Yeni Şafak o köşe yazısını kaldırdı! "Burayı kaybedersek..."
Yeni Şafak gazetesi yazarı İsmail Kılıçarslan'ın, AKP’li Esenyurt Belediye Başkanı Ali Murat Alatepe'yi eleştirdiği dünkü yazısının kaldırılması dikkat çekti.
Yeni Şafak gazetesi yazarı İsmail Kılıçarslan'ın, AKP’li Esenyurt Belediye Başkanı Ali Murat Alatepe'yi eleştirdiği dünkü yazısı, bugün siteden kaldırıldı.

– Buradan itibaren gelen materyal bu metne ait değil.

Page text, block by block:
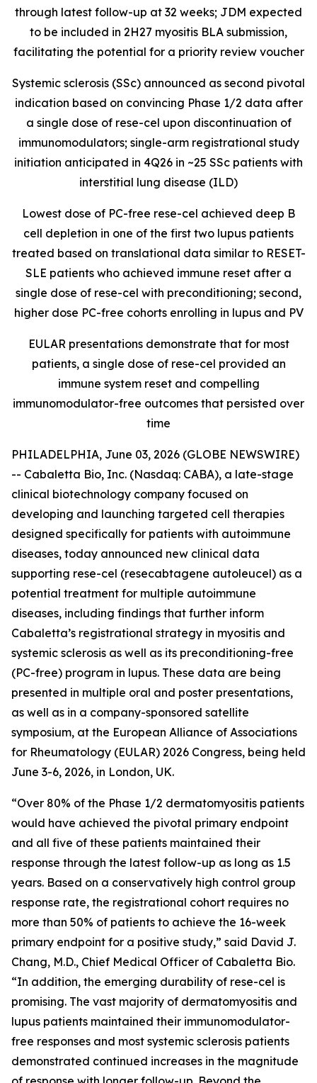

Kılıçarslan, Esenyurt için, "Burayı kaybedersek Kudüs’ü kaybederiz hiçbir yeri kaybetmeyiz, İslam’ı kaybederiz, Mekke’yi kaybederiz” şeklindeki sözleriyle bilinen Alatepe'yi, Esenyurt'taki bir uygulamasından dolayı yazısında dün eleştirmişti.
Kılıçarslan yazısında, "Alatepe, ilçesinin sınırları içerisindeki yabancı tabelaları söküp onları Türkçeleştirme kararı almış bir süre önce" derken, "Alatepe’nin derdi tek bir dille, Arapça’yla sınırlı görünüyordu. Başka hiçbir dildeki tabelaya dokunmayan Alatepe, ilçesindeki tüm Arapça tabelaları zabıta marifetiyle söktürdü" diye belirtmişti.
Kılıçarslan ayrıca, "Bu bayat duyarlılığı İngilizce’ye, Fransızca’ya, bilmem hangi dile göstermek yerine sadece Arapça’ya göstermek nedir" diye yazmıştı.
Kılıçarslan'ın Alatepe'yi eleştirdiği bu yazısı, Yeni Şafak gazetesinin dünkü sayısında, Kılıçarslan'ın kendi köşesinde yer almıştı. Öte yandan, Kılıçarslan da, kişisel Twitter hesabından "Bugünkü 'Esenyurt ve Cumhuriyet' başlıklı yazım şuracıktadır" diye belirterek yazısını sosyal medyadan paylaşmıştı.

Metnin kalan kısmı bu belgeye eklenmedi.